Thirty radiographs were sourced and entered into ChatGPT-4.0o, consisting of: lateral knee (n=5), lateral ankle (n=5), anteroposterior pelvis (n=5), oblique hand (n=5), glenohumeral (Grashey) shoulder (n=5) and lateral elbow (n=5) projections. ChatGPT-4.0o correctly recognized all errors with justifications and offered correct improvements (i.e., exact match accuracy) for 6 projections (20%). In 8 cases (26.67%), ChatGPT-4.0o ether did not recognize any specific error(s) present or incorrectly identified an optimal image as having error(s) (i.e., scored 0). The accuracy of the model in recognizing at least 1 specific error and provided a correct improvement (i.e., a score of 3, 4, 5) was 63.33%. The most commonly occurring score was 3 (9 cases or 30%), whereby the model recognized at least 1 specific error and provided a correct improvement. The mean score was 2.9 (1.47) and the median score was 3. Considering only the mean score, the highest performing projection was the glenohumeral shoulder, whilst the worst performing projections were the lateral knee and oblique hand. A summary of the critiques for each projection type is demonstrated in Table 2 and Fig. 1.

Table 2.

Frequency of scores for each projection

Score
1 2 3 4 5 Mean±SD
Lateral knee 1 0 4 0 0 2.6
Glenohumeral shoulder (Grashey) 2 0 0 0 3 3.4
Lateral elbow 2 0 2 0 1 2.6
Lateral ankle 1 1 1 1 1 3
Oblique hand 2 0 2 0 1 2.6
Anteroposterior pelvis 0 2 0 3 0 3.2
Total 8 (26.67) 3 (10.00) 9 (30.00) 4 (13.33) 6 (20.00) 2.9±1.47

Values are presented as number, number (%), or mean±SD.

SD, standard deviation.

Discussion

Key results

This preliminary investigation explored the performance of ChatGPT-4.0o in evaluating the quality of radiographs, focusing specifically on radiographic positioning. This is the first study to use any iteration of ChatGPT for this task. With consideration of the criticality for radiographers to comprehensively evaluate a radiographer with total accuracy, ChatGPT-4.0o demonstrated low accuracy. However, the model demonstrated greater accuracy in identifying at least 1 error and suggesting an associated improvement, with most projections resulting in partially correct solutions by the model.
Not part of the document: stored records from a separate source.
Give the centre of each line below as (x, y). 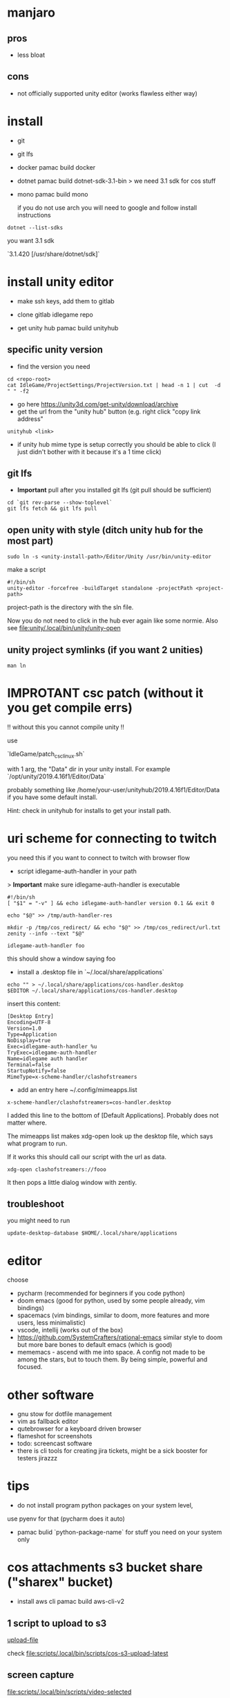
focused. (30, 1367)
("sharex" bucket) (60, 1582)
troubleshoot (36, 1204)
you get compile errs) (70, 708)
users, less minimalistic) (51, 1323)
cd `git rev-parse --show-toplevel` (60, 503)
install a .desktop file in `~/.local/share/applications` (90, 972)
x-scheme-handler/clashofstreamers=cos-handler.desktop (89, 1102)
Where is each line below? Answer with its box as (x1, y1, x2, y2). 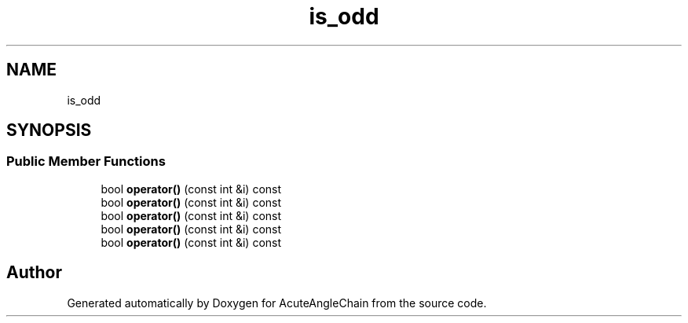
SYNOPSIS (6, 120, 92, 141)
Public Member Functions (6, 153, 166, 170)
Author (6, 262, 62, 283)
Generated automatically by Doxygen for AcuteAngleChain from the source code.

Medical imaging technologists are professionals with advanced critical thinking skills [11], developed through theoretical learning and hands-on experience in real-life clinical situations. In the era of ChatGPT’s current iteration, the findings of this study reinforce the importance of robust radiography education and clinical experience, in training competent radiographers with critical-thinking abilities. Nevertheless, given the emphasis the field of radiography places on continuous professional development [3,4], it is equally important to be aware of and promote the integration of tools and techniques that may improve healthcare practice.

Interpretation/comparison with previous studies

The magnitude and nature of errors produced by ChatGPT-4.0o in this experiment are somewhat concerning given the increase in awareness and use of generative AI by health and medical students [12,13]. For many of the projections, incorrect information was often paired with a lack of specificity relating to justification of the noted error and the associated improvement. Relating to the elbow projections, for instance, ChatGPT often only critiqued the changes needed to lift or depress the wrist/forearm, whilst providing little or no insight into how the height of the shoulder/humerus influences the appearance of elbow structures. For the knee projections particularly, the model often only critiqued the degree of condylar rotation; it provided minimal to no information relating to errors involving the inferior aspect of the condyles, which are influenced by abduction/adduction of the leg, or some degree of caudal/cephalad tube angulation. On some occasions, the output would make the user aware of the criteria that classify images as optimal but did not necessarily apply this theoretical knowledge to the image provided. For the radiographer, a deficiency in understanding specific corrective technique is arguably as significant as erroneous approaches to improve positioning, as ultimately, both issues may result in incorrect decision-making and higher repeat rates.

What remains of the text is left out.